# health insurance for us poor old devils



## oldun (Nov 10, 2005)

Now I am reaching the age where all businesses assume that I am well past my "best before" date I am finding it difficult to get annual health insurance. The problem is not helped by the fact that I suffer from mild angina.

At the ripe old age of 70 I can only get insurance for 60 days at a time.

Can anyone point me to a company that can offer a longer travelling time?

My MH insurance is with Safeguard and my house insurance with the Camping and Caravanning Club


----------



## 101405 (Oct 15, 2006)

But you already have health Insurance have you not with a European health card , Normaly Insurance is for emergency use, not for a known illness,


----------



## delboy57 (May 1, 2005)

hi, i did a post yesterday "travel insurance abroad with pre existing medical conditions" mentioning a website which seems to have all types of insurance, http://www.karmainsurance.com/, try it, cheers, derek


----------



## Coulstock (Sep 2, 2008)

oldun said:


> Now I am reaching the age where all businesses assume that I am well past my "best before" date I am finding it difficult to get annual health insurance. The problem is not helped by the fact that I suffer from mild angina.
> 
> At the ripe old age of 70 I can only get insurance for 60 days at a time.
> 
> ...


So do you mean:

a. Health Insurance - you already have it by the NHS (at least in UK)

b. Travel Insurance - get an EHIC - that'll do for EU

Harry


----------



## oldun (Nov 10, 2005)

Sorry for the mistake - you are quite right I mean travel insurance and not health insurance.

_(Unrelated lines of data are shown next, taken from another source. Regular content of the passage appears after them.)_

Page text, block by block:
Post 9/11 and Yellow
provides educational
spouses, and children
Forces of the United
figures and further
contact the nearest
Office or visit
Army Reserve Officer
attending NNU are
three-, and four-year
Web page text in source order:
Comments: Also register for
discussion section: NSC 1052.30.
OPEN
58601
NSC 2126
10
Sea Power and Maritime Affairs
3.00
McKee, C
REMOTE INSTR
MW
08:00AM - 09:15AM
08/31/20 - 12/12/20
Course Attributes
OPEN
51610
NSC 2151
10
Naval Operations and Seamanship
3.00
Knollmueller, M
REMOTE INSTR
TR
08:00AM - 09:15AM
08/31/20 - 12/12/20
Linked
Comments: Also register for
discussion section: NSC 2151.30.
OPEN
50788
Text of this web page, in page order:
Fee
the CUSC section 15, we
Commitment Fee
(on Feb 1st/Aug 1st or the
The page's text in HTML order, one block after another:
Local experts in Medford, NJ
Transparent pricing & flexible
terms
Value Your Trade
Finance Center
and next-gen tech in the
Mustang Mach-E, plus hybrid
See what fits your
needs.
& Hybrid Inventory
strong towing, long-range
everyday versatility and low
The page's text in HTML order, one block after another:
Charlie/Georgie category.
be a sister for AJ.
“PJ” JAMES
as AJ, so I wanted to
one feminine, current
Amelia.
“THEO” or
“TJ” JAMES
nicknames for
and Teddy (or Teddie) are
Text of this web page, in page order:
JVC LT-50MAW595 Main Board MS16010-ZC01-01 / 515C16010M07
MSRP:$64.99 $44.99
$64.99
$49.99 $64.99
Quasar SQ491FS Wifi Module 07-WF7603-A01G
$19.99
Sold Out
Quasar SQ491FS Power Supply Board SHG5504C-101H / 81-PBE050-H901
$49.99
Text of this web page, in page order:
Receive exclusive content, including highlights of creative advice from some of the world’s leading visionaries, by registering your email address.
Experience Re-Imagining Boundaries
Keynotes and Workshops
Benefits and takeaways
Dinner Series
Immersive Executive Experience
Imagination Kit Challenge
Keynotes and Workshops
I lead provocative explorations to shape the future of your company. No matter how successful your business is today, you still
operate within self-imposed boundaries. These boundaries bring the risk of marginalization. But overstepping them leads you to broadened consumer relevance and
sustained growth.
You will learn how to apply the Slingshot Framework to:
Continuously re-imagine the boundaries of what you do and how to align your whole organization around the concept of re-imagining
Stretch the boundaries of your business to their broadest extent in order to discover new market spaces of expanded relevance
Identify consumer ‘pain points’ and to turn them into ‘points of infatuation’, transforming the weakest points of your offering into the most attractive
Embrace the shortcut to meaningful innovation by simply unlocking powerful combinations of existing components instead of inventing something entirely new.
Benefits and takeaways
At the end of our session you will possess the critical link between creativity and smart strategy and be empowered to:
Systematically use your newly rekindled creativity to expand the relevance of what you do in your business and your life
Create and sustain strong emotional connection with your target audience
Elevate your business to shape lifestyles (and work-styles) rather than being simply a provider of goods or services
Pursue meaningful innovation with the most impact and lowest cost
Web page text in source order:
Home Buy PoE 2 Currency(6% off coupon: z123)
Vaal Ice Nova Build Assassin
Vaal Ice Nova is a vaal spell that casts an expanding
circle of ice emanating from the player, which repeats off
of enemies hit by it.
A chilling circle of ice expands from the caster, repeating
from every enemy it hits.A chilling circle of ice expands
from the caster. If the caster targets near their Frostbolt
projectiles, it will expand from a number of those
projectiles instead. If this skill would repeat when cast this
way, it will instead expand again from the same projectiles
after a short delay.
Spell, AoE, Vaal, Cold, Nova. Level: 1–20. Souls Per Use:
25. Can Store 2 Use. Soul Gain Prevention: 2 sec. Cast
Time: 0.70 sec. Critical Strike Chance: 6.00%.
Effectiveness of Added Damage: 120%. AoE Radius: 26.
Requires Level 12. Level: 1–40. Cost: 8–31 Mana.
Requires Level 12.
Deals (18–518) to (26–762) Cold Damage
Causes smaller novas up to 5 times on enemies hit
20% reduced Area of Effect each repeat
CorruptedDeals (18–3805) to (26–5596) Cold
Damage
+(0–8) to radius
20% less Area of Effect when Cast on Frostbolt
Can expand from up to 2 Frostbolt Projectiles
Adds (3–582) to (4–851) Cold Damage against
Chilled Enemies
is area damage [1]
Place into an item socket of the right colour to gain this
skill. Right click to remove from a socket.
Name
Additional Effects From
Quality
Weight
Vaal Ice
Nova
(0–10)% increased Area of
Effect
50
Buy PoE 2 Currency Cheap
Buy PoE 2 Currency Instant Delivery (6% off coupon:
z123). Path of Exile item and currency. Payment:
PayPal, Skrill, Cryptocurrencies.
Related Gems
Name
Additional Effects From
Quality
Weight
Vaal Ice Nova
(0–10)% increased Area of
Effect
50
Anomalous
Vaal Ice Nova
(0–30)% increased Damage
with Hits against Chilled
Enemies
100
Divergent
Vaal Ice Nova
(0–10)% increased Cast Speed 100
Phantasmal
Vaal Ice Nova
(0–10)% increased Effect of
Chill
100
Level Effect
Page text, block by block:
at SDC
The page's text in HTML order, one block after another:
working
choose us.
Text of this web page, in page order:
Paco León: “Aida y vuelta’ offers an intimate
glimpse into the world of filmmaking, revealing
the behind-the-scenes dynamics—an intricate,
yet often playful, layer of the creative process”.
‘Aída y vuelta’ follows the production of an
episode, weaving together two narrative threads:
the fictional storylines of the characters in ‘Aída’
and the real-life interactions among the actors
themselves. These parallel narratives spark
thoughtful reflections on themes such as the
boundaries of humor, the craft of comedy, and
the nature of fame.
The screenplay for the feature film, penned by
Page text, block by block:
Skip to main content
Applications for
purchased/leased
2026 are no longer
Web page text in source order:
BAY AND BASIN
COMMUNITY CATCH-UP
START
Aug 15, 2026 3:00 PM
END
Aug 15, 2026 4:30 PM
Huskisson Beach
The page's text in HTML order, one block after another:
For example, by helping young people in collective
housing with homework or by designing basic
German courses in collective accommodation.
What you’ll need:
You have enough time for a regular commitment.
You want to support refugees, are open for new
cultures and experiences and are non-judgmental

The EHIC card only offers limited cover. It will give you the same cover in the country as per the local residents. However if you need extra cover, such as transport home by air ambulance then you will be on your own and the cost will be unbelievable.

Many people are prepared to take the risk both medically and financially but I am not.

So I will repeat my request worded correctly this time.

I am looking for annual travel insurance cover for holidays of 90 days or over, one that will cover those with medical conditions such as angina.


----------



## TR5 (Jun 6, 2007)

I see you have your motorhome insured with SafeGuard - they advertise travel insurance up to age 84!


----------



## cabby (May 14, 2005)

Indeed they do, but he is asking for longer than the 60 days as per this insurer offers.

cabby


----------



## TR5 (Jun 6, 2007)

From safeguard's website:-

"Travel Insurance for Over-65s

Whilst arranging cover is not usually a problem for younger travellers, it can be a frustrating process finding travel insurance for over-65s. Safeguard can arrange travel insurance policies that cover people up to the age of 84, so you can set off on your caravan holiday and motorhome touring holiday and relax without worry!

Great cover for all

Get travel insurance through Safeguard and you are covered whether you are travelling with your motorhome or caravan or not. If you're planning just one holiday, you can arrange single trip insurance cover for up to 180 days."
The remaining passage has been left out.